Stack from ghstack (oldest at bottom):

Summary

Added new benchmark for new low precision attention API
uses Llama3-8b model, prefill
2-phase test
- perplexity using the WikiText-2 test set
- runtime over different sequence lengths (1024 -> 131072)
Can set baseline and test models between different backends: (fa2, fa3, fa3_fp8, fa4, fa4_fp8)
has options to control torch.compile usage, warmup_iters, sequence length, number of runtime test iterations, rope fusion

Example Run

python benchmarks/prototype/attention/eval_llama3_model.py --baseline fa3 --test fa3_fp8

[ghstack-poisoned]

pytorch-bot · 2026-02-21T02:48:03Z

🔗 Helpful Links

🧪 See artifacts and rendered test results at hud.pytorch.org/pr/pytorch/ao/3930

📄 Preview Python docs built from this PR

Note: Links to docs will display an error until the docs builds have been completed.

✅ No Failures

As of commit b6f072f with merge base 42bcdc4 ():
💚 Looks good so far! There are no failures yet. 💚

This comment was automatically generated by Dr. CI and updates every 15 minutes.

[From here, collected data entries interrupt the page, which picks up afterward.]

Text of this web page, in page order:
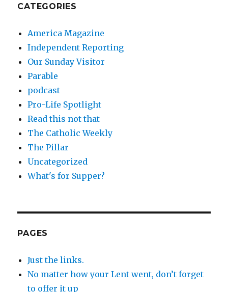
CATEGORIES
America Magazine
Independent Reporting
Our Sunday Visitor
Parable
podcast
Pro-Life Spotlight
Read this not that
The Catholic Weekly
The Pillar
Uncategorized
What's for Supper?
PAGES
Just the links.
No matter how your Lent went, don’t forget
to offer it up
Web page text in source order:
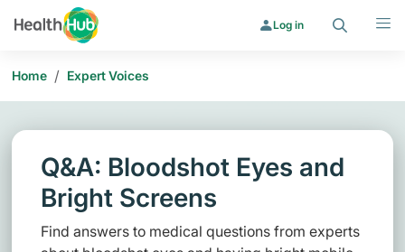
Log in
Home / Expert Voices
Q&A: Bloodshot Eyes and
Bright Screens
Find answers to medical questions from experts
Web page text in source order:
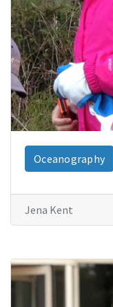
Oceanography
Jena Kent
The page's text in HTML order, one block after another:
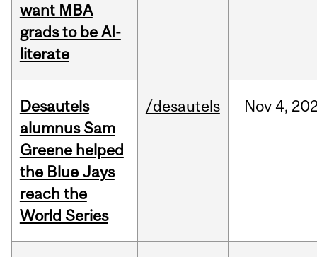
want MBA
grads to be AI-
literate
Desautels
alumnus Sam
Greene helped
the Blue Jays
reach the
World Series
/desautels Nov 4,
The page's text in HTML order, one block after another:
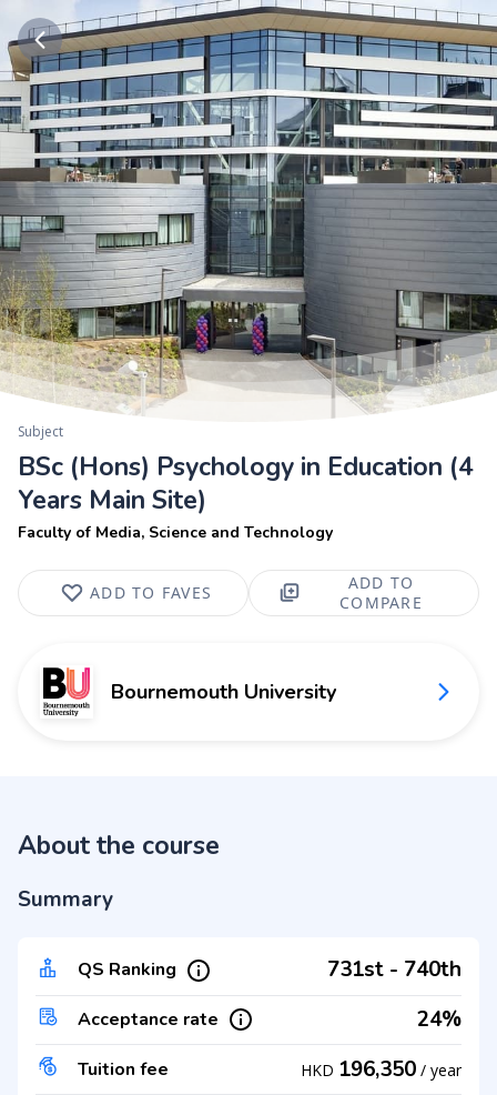
Subject
BSc (Hons) Psychology in Education (4
Years Main Site)
Faculty of Media, Science and Technology
ADD TO FAVES
ADD TO
COMPARE
Bournemouth University
About the course
Summary
QS Ranking 731st - 740th
Acceptance rate 24%
Tuition fee HKD 196,350 / year

Summary: Test Plan: Reviewers: Subscribers: Tasks: Tags: ghstack-source-id: 528c2ec Pull-Request: #3930

namgyu-youn · 2026-02-21T06:58:44Z

benchmarks/prototype/attention/eval_llama3_model.py

+# =============================================================================
+
+
+def load_wikitext2_tokens(tokenizer, seq_len: int):


We don't have to define wiki-text tokenizer here. Instead, we can run lm-eval directly like

ao/benchmarks/quantization/calibration_based/create_quantized_model.py

Lines 30 to 37 in 450699a

# Calibrate

evaluator.simple_evaluate(

HFLM(pretrained=model, tokenizer=tokenizer),

tasks=tasks,

limit=limit,

batch_size=1,

)

quantize_(model, config_class(base_config, step="convert"), filter_fn=filter_fn)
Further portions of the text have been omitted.